- _Work instructions_
Please transcribe every entry below exactly, without including the pictures.

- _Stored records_
Segment Open
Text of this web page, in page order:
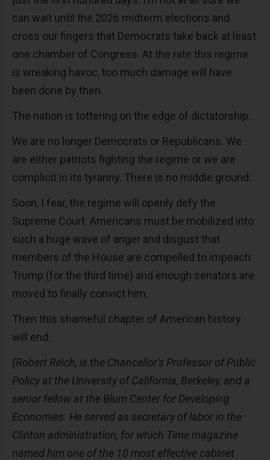
can wait until the 2026 midterm elections and
cross our fingers that Democrats take back at least
one chamber of Congress. At the rate this regime
is wreaking havoc, too much damage will have
been done by then.
The nation is tottering on the edge of dictatorship.
We are no longer Democrats or Republicans. We
are either patriots fighting the regime or we are
complicit in its tyranny. There is no middle ground.
Soon, I fear, the regime will openly defy the
Supreme Court. Americans must be mobilized into
such a huge wave of anger and disgust that
members of the House are compelled to impeach
Trump (for the third time) and enough senators are
moved to finally convict him.
Then this shameful chapter of American history
will end.
(Robert Reich, is the Chancellor's Professor of Public
Policy at the University of California, Berkeley, and a
senior fellow at the Blum Center for Developing
Economies. He served as secretary of labor in the
Clinton administration, for which Time magazine
named him one of the 10 most effective cabinet
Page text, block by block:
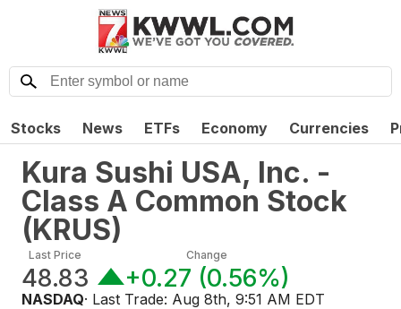
Stocks News ETFs Economy Currencies
Kura Sushi USA, Inc. -
Class A Common Stock
(KRUS)
Last Price
48.83
Change
+0.27 (0.56%)
NASDAQ· Last Trade: Aug 8th, 9:51 AM EDT
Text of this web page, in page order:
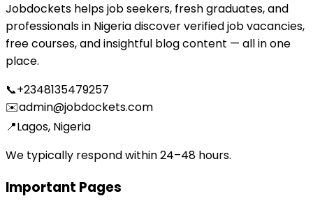
Jobdockets helps job seekers, fresh graduates, and
professionals in Nigeria discover verified job vacancies,
free courses, and insightful blog content — all in one
place.
📞+2348135479257
✉️admin@jobdockets.com
📍Lagos, Nigeria
We typically respond within 24–48 hours.
Important Pages
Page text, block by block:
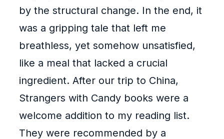
by the structural change. In the end, it
was a gripping tale that left me
breathless, yet somehow unsatisfied,
like a meal that lacked a crucial
ingredient. After our trip to China,
Strangers with Candy books were a
welcome addition to my reading list.
They were recommended by a
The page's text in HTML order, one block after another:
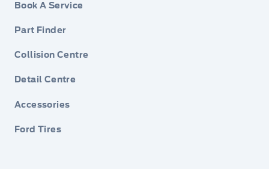
Book A Service
Part Finder
Collision Centre
Detail Centre
Accessories
Ford Tires
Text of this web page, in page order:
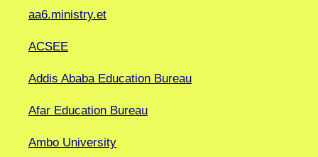
aa6.ministry.et
ACSEE
Addis Ababa Education Bureau
Afar Education Bureau
Ambo University
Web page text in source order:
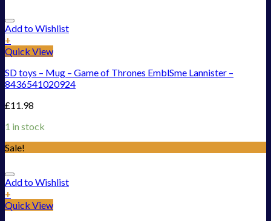
Add to Wishlist
+
Quick View
SD toys – Mug – Game of Thrones EmblSme Lannister –
8436541020924
£11.98
1 in stock
Sale!
Add to Wishlist
+
Quick View
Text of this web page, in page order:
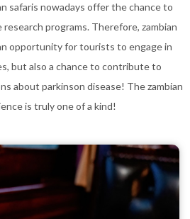
safaris nowadays offer the chance to
programs. Therefore, zambian
opportunity for tourists to engage in
but also a chance to contribute to
about parkinson disease! The zambian
is truly one of a kind!
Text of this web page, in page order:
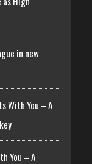
in new
With You – A
You – A
Segment Closed
- _Task response_
Text of this web page, in page order:
can wait until the 2026 midterm elections and
cross our fingers that Democrats take back at least
one chamber of Congress. At the rate this regime
is wreaking havoc, too much damage will have
been done by then.
The nation is tottering on the edge of dictatorship.
We are no longer Democrats or Republicans. We
are either patriots fighting the regime or we are
complicit in its tyranny. There is no middle ground.
Soon, I fear, the regime will openly defy the
Supreme Court. Americans must be mobilized into
such a huge wave of anger and disgust that
members of the House are compelled to impeach
Trump (for the third time) and enough senators are
moved to finally convict him.
Then this shameful chapter of American history
will end.
(Robert Reich, is the Chancellor's Professor of Public
Policy at the University of California, Berkeley, and a
senior fellow at the Blum Center for Developing
Economies. He served as secretary of labor in the
Clinton administration, for which Time magazine
named him one of the 10 most effective cabinet
Page text, block by block:
Stocks News ETFs Economy Currencies
Kura Sushi USA, Inc. -
Class A Common Stock
(KRUS)
Last Price
48.83
Change
+0.27 (0.56%)
NASDAQ· Last Trade: Aug 8th, 9:51 AM EDT
Text of this web page, in page order:
Jobdockets helps job seekers, fresh graduates, and
professionals in Nigeria discover verified job vacancies,
free courses, and insightful blog content — all in one
place.
📞+2348135479257
✉️admin@jobdockets.com
📍Lagos, Nigeria
We typically respond within 24–48 hours.
Important Pages
Page text, block by block:
by the structural change. In the end, it
was a gripping tale that left me
breathless, yet somehow unsatisfied,
like a meal that lacked a crucial
ingredient. After our trip to China,
Strangers with Candy books were a
welcome addition to my reading list.
They were recommended by a
The page's text in HTML order, one block after another:
Book A Service
Part Finder
Collision Centre
Detail Centre
Accessories
Ford Tires
Text of this web page, in page order:
aa6.ministry.et
ACSEE
Addis Ababa Education Bureau
Afar Education Bureau
Ambo University
Web page text in source order:
Add to Wishlist
+
Quick View
SD toys – Mug – Game of Thrones EmblSme Lannister –
8436541020924
£11.98
1 in stock
Sale!
Add to Wishlist
+
Quick View
Text of this web page, in page order:
safaris nowadays offer the chance to
programs. Therefore, zambian
opportunity for tourists to engage in
but also a chance to contribute to
about parkinson disease! The zambian
is truly one of a kind!
Text of this web page, in page order:
in new
With You – A
You – A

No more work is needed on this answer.